§ **Activity**
Only the lines holding the string "authors" are needed; copy each of them from the data.

§ **Dataset**

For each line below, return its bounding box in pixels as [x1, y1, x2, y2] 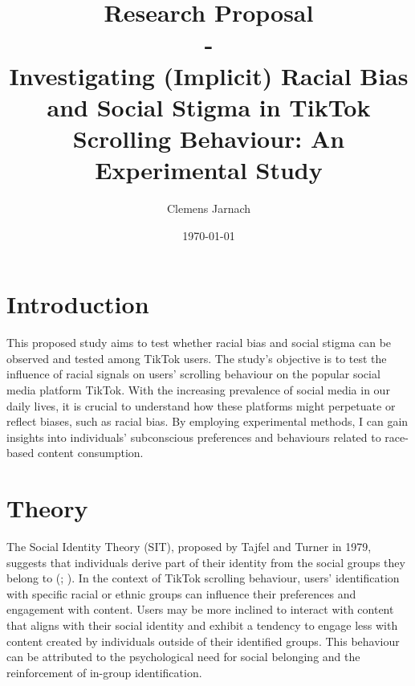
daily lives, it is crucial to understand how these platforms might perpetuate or [6, 397, 396, 414]
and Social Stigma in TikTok [47, 90, 371, 123]
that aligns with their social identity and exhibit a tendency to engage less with [6, 617, 398, 634]
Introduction [6, 288, 149, 321]
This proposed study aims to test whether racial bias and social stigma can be [6, 334, 392, 351]
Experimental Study [95, 153, 323, 186]
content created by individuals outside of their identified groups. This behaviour [6, 632, 400, 649]
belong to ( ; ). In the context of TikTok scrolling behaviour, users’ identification [6, 570, 400, 586]
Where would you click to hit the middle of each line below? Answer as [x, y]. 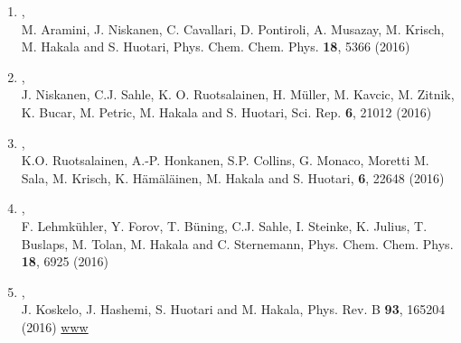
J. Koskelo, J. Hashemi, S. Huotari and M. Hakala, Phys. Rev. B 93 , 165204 [233, 309]
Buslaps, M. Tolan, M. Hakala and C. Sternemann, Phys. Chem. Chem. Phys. [237, 243]
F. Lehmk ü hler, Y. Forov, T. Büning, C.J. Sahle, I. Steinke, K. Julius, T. [224, 225]
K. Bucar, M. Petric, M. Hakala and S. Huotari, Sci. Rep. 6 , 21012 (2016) [226, 111]
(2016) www [55, 326]
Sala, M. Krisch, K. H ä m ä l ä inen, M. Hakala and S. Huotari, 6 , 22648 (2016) [233, 177]
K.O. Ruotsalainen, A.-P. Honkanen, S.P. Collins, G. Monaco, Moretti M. [225, 160]
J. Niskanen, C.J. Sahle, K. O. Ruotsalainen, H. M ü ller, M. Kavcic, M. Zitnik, [238, 94]
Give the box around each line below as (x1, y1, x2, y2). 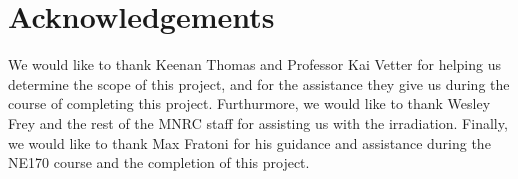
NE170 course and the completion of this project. (8, 152, 310, 173)
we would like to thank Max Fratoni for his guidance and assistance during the (8, 132, 491, 153)
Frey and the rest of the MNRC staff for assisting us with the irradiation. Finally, (8, 112, 508, 133)
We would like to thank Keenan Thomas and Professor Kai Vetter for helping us (8, 54, 502, 75)
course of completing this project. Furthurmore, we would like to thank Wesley (8, 93, 491, 114)
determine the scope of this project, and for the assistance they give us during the (8, 73, 510, 94)
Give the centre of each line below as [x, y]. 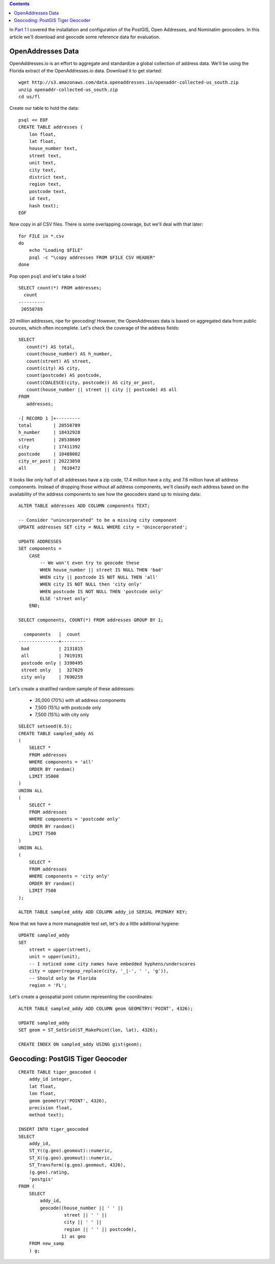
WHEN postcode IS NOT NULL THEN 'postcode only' [102, 591]
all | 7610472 [49, 468]
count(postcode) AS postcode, [64, 375]
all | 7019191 [52, 656]
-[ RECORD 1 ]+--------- [49, 418]
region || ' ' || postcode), [100, 1229]
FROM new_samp [47, 1244]
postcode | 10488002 [49, 454]
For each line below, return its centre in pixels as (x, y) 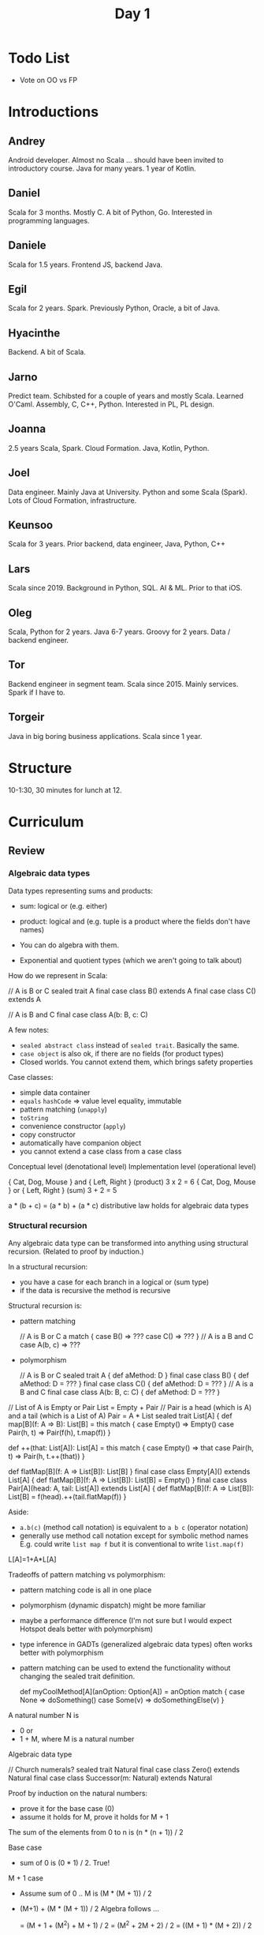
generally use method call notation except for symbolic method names (134, 1536)
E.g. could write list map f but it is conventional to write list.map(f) (132, 1543)
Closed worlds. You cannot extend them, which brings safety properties (136, 1062)
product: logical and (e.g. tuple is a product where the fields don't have (135, 921)
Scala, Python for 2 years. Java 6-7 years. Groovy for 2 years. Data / (119, 632)
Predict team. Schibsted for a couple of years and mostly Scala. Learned (126, 396)
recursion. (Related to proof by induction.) (76, 1251)
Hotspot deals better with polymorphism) (86, 1629)
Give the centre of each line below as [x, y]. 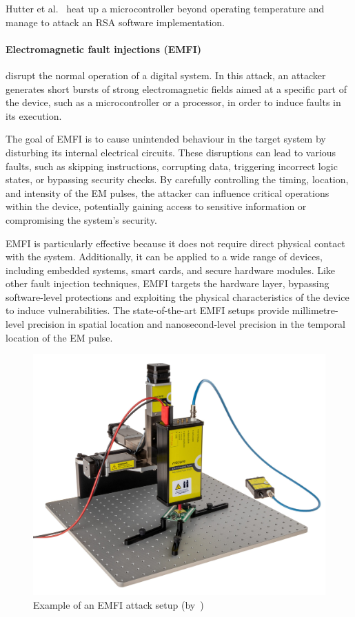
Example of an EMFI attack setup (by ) [119, 604]
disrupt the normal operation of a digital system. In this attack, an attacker [166, 75]
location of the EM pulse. [59, 337]
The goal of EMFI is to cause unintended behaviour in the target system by [166, 139]
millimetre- [315, 310]
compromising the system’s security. [81, 219]
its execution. [34, 115]
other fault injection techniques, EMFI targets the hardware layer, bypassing [168, 283]
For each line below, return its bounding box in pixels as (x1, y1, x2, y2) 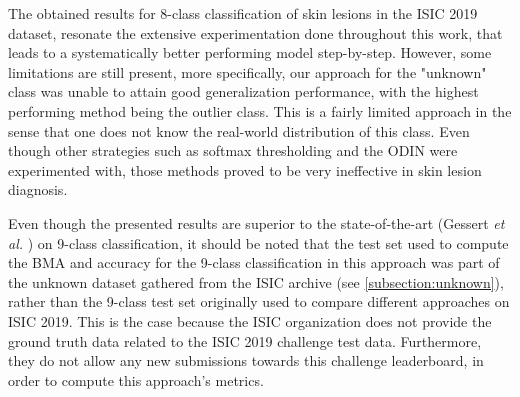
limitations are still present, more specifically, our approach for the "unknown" (8, 61, 487, 82)
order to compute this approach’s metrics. (8, 369, 264, 390)
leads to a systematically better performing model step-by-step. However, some (8, 42, 492, 63)
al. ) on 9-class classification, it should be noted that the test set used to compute (8, 232, 509, 253)
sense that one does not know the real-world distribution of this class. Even (8, 120, 470, 141)
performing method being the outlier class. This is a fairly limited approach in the (8, 100, 512, 121)
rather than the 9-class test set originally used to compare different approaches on (8, 291, 510, 312)
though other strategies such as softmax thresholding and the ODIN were (8, 140, 458, 161)
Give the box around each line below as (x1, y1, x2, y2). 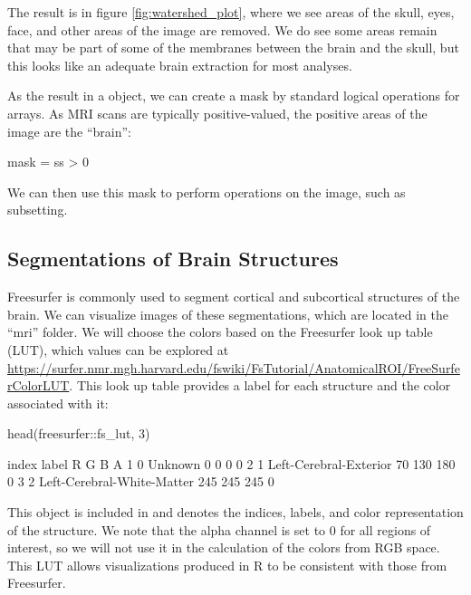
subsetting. (7, 200, 68, 219)
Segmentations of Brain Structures (7, 245, 339, 273)
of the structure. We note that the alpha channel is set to (7, 520, 326, 539)
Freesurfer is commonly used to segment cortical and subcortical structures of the (7, 287, 460, 306)
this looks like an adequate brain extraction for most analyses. (7, 55, 352, 74)
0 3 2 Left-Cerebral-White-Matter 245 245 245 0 (7, 472, 274, 491)
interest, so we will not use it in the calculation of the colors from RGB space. (7, 538, 440, 557)
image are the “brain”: (7, 121, 131, 140)
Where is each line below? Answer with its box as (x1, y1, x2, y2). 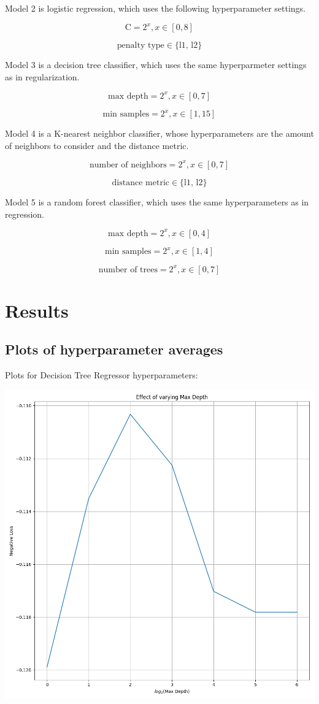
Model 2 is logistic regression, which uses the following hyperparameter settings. (5, 2, 306, 14)
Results (5, 297, 69, 323)
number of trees (98, 265, 158, 274)
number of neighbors (89, 160, 167, 169)
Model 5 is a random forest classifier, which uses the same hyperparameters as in (5, 195, 309, 208)
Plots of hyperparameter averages (5, 340, 223, 359)
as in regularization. (5, 70, 80, 83)
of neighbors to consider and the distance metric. (5, 139, 189, 151)
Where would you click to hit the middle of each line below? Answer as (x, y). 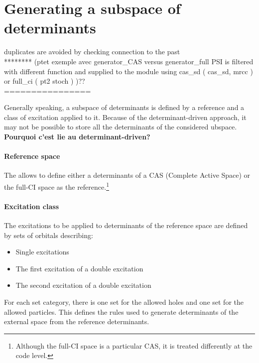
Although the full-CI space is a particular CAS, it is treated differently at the (134, 345)
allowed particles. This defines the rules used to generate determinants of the (121, 311)
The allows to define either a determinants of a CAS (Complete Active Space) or (127, 175)
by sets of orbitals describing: (49, 235)
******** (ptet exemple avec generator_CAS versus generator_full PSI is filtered (129, 61)
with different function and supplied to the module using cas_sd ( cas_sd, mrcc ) (129, 71)
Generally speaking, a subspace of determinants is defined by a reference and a (124, 107)
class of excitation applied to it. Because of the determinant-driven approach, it (125, 117)
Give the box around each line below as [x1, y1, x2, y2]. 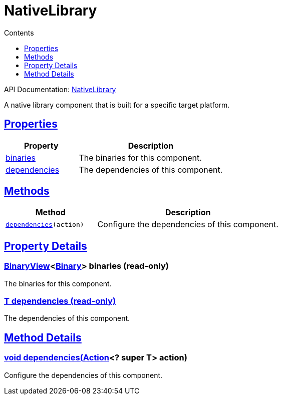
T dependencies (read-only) [4, 296, 116, 306]
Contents [4, 28, 34, 37]
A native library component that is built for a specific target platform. [4, 100, 230, 109]
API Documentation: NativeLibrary [4, 85, 116, 94]
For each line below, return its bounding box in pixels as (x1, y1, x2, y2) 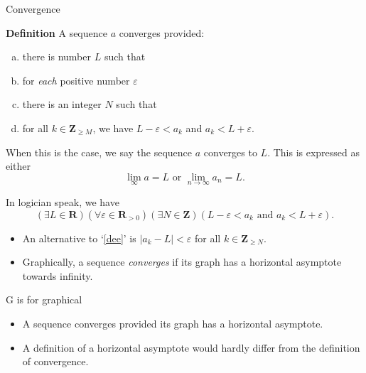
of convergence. (22, 354, 89, 369)
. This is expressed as (267, 144, 360, 159)
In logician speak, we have (6, 194, 119, 209)
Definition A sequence (6, 25, 107, 40)
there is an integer (22, 97, 102, 112)
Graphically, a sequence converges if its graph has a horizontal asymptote (22, 254, 342, 269)
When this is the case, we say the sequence (6, 144, 193, 159)
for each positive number (22, 72, 130, 87)
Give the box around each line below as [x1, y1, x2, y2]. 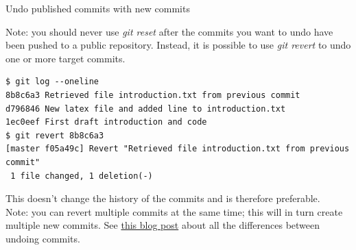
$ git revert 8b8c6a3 [5, 130, 104, 140]
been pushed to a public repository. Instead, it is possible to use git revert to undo [5, 38, 351, 52]
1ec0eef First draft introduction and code [5, 117, 207, 127]
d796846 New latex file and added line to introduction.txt [5, 103, 286, 114]
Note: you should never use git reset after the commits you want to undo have [5, 24, 333, 38]
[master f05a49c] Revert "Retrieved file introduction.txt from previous [5, 144, 350, 154]
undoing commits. [5, 231, 80, 245]
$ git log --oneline [5, 77, 99, 87]
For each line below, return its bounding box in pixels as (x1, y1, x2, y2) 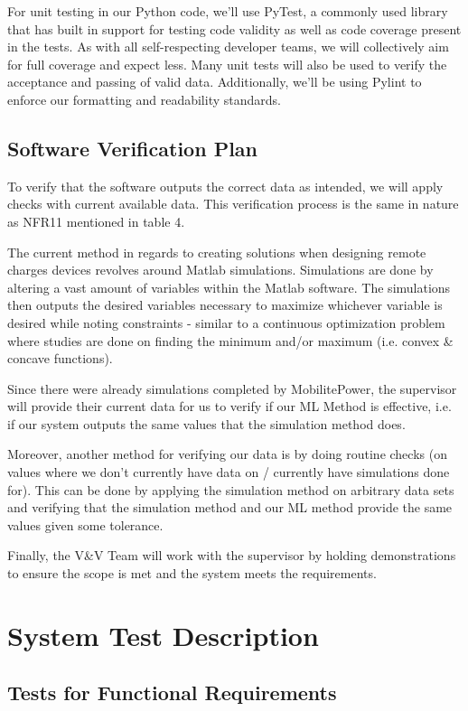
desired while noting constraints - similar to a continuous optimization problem (7, 313, 445, 332)
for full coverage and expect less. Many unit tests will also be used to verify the (7, 54, 447, 73)
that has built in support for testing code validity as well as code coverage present (7, 19, 462, 38)
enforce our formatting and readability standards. (7, 89, 281, 108)
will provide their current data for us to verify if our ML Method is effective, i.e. (7, 397, 452, 416)
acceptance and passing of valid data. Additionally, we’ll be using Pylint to (7, 72, 422, 91)
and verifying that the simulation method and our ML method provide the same (7, 498, 453, 517)
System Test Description (7, 616, 319, 653)
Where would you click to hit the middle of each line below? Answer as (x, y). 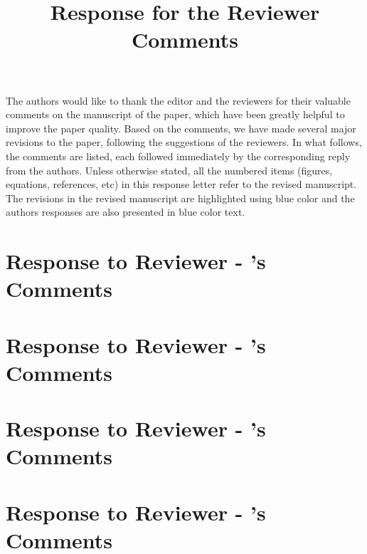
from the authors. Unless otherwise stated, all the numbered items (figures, (169, 170)
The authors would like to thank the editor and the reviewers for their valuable (178, 100)
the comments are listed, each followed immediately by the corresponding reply (178, 156)
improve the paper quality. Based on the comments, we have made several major (181, 128)
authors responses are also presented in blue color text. (126, 212)
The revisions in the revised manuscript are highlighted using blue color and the (180, 198)
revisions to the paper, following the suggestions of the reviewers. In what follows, (184, 142)
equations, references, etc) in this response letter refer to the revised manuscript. (181, 184)
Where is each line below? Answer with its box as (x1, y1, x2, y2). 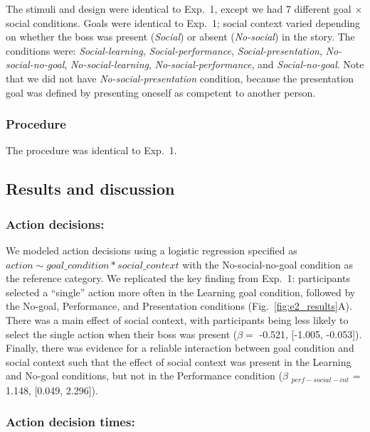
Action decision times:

§ **Finished exercise**
from the authors. Unless otherwise stated, all the numbered items (figures, (169, 170)
The authors would like to thank the editor and the reviewers for their valuable (178, 100)
authors responses are also presented in blue color text. (126, 212)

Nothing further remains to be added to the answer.